Three team finals, three American flags, and one host nation that refused to make it easy. The Pan American Archery Championships ran June 22–28 in Tlaxcala, and by the time the team rounds wrapped on Friday the event had already handed out the most valuable prize on the line — not medals, but the first quota places for the Lima 2027 Pan American Games. It was the busiest week of an otherwise quiet stretch between World Cup stages, and it gave recurve, compound, and barebow fans something to argue about all at once.
Pan American Archery Championships: USA Sweeps the Team Podium
The headline number is three. The United States won recurve men, recurve women, and compound men team gold in Tlaxcala, with only Mexico’s compound women breaking the run. Brady Ellison, Nicholas D’Amour, and Christian Stoddard edged Colombia in the recurve men’s final, the match swinging on a fourth-set 5–3 cushion. On the women’s side, Casey Kaufhold, Jennifer Mucino, and Olivia Martin handled host nation Mexico 5–1 in front of a partisan crowd — the kind of result that looks routine on paper and feels anything but when the home archers are matching you arrow for arrow.

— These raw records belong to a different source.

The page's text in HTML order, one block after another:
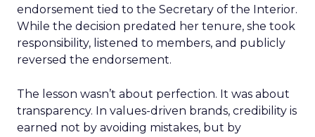
endorsement tied to the Secretary of the Interior.
While the decision predated her tenure, she took
responsibility, listened to members, and publicly
reversed the endorsement.
The lesson wasn’t about perfection. It was about
transparency. In values-driven brands, credibility is
earned not by avoiding mistakes, but by

Compound told a more divided story. The American men — James Lutz, Gaius Carter, and Louis Price — beat Colombia for gold, but the women’s title went to Mexico, where Andrea Becerra, Adriana Castillo, and Dafne Quintero held off the same Colombian squad that has owned the continental compound conversation for the better part of a decade. If you have ever wondered why compound and recurve shooters tune their setups so differently, the contrast on display in Tlaxcala is a decent primer — our breakdown of recurve versus compound bows covers why the two disciplines reward almost opposite habits.
The individual brackets carried that same tension into the weekend. Brady Ellison drew Brazil’s Marcus D’Almeida in the recurve men’s semifinals — arguably the toughest matchup on the board — while Matias Grande gave Mexico a home shot against Canada’s Eric Peters. Casey Kaufhold anchored the recurve women’s side against Canada’s Virginie Chénier. The compound singles bracket produced the week’s biggest upset before the finals even arrived: world number one Andrea Becerra went out in the quarterfinals to teammate Adriana Castillo, leaving Colombia’s Sara López and Alejandra Usquiano as the names to beat. When the individual finals are this stacked, a continental championship stops feeling like a regional event and starts looking like a World Cup stage with the volume turned up.

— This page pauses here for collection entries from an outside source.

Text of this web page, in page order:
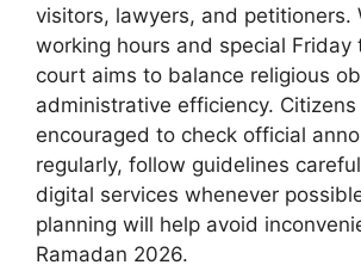
visitors, lawyers, and petitioners.
working hours and special Friday
court aims to balance religious
administrative efficiency. Citizens
encouraged to check official
regularly, follow guidelines
digital services whenever
planning will help avoid
Ramadan 2026.
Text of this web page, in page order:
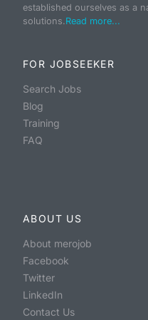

How the Lima 2027 Qualification Math Worked Out
Tlaxcala mattered because it was the continent’s primary qualifier, not because of the medals. In recurve, the top five teams per gender each earned three Olympic-style quota spots. On the men’s side that meant the United States, Colombia, Chile, Mexico, and Brazil punched their tickets; the women’s five were the United States, Mexico, Brazil, Colombia, and Guatemala. Cuba, Canada, and El Salvador grabbed the secondary individual men’s places, with Canada, Argentina, and Venezuela taking the women’s.

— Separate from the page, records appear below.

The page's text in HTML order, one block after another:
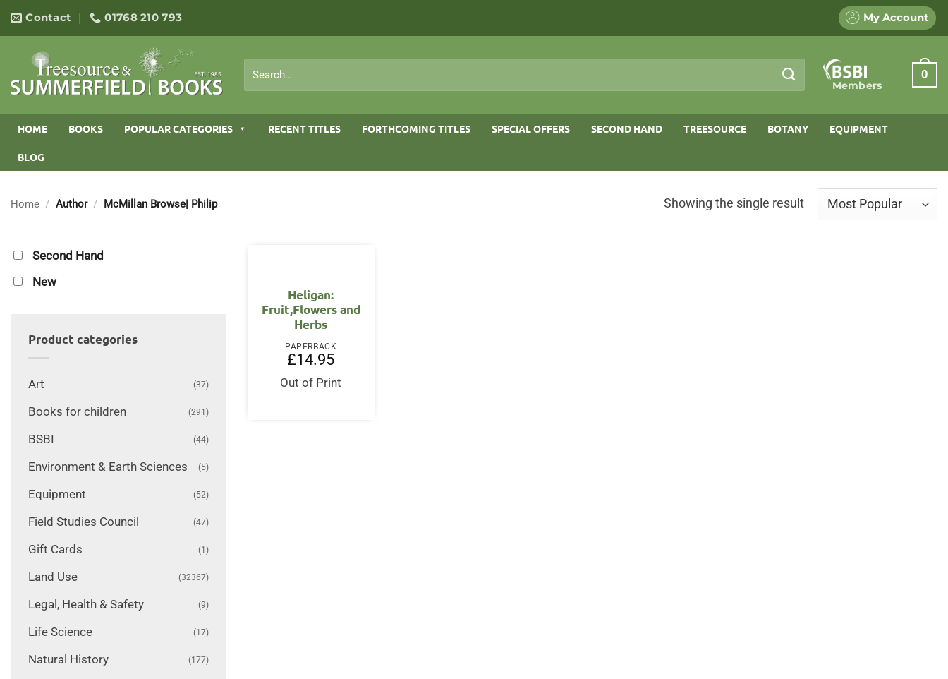
content
Contact 01768 210 793 My Account
for:
Members
0
HOME BOOKS POPULAR CATEGORIES RECENT TITLES FORTHCOMING TITLES SPECIAL OFFERS SECOND HAND TREESOURCE BOTANY EQUIPMENT
BLOG
Home / Author / McMillan Browse| Philip Showing the single result
Second Hand
New
Product categories
Art (37)
Books for children (291)
BSBI (44)
Environment & Earth Sciences (5)
Equipment (52)
Field Studies Council (47)
Gift Cards (1)
Land Use (32367)
Legal, Health & Safety (9)
Life Science (17)
Natural History (177)
Heligan:
Fruit,Flowers and
Herbs
PAPERBACK
£14.95
Out of Print

Compound ran a tighter quota: the top four teams per gender earned two places each. The men’s quota went to the United States, Colombia, Mexico, and Guatemala, while the women’s went to Mexico, Colombia, the United States, and Puerto Rico. El Salvador, quietly, walked away with both the men’s and women’s secondary individual spots — a strong week for a federation that rarely lands in the headlines. The takeaway for fans: a chunk of the Lima 2027 field is now set, and a lot of national programs spent the weekend doing relieved math.
Barebow Steals the Show in Tlaxcala
The barebow finals produced the week’s best stories. On the women’s side, 18-year-old Ava Jones of the United States captured her first major international title, beating defending champion Johana Cindy Czako — also American — 7–3. Jones, already a multiple under-21 world record holder, closed the final with ends of 30 and 29. That is elite scoring in any division, and it is a genuinely loud statement from a teenager shooting a bow with no sight, no stabilizer, and no release aid.

The men’s barebow gold went to Argentina’s Denis Castellanos, who beat American Michael Weaver 7–3. At 39, Castellanos has become the steadiest barebow shooter in the Americas, and the Tlaxcala win followed his gold at the Santiago Grand Prix earlier this season. Barebow keeps quietly growing — it is the cheapest competitive division to enter and the one that most rewards pure form over equipment, which is exactly why clubs keep adding barebow lines. If string-walking and instinctive aiming are new to you, the discipline rewards the same fundamentals we cover in the compound bow buying guide, just stripped of every gadget.
Para Archers Return to Nové Město
While Tlaxcala grabbed the spotlight, the para field was setting up at one of the sport’s most beloved venues. World Archery confirmed that the top Paralympic competitors are heading to Nové Město in Czechia for the next ranking event, a tune-up that carries real weight with the LA 2028 cycle already in motion. Para classes — W1, recurve open, and compound open — run their own equipment arms race that recreational shooters rarely see, from mouth tabs to mechanical release stands, and it is one of the more under-covered corners of competitive archery.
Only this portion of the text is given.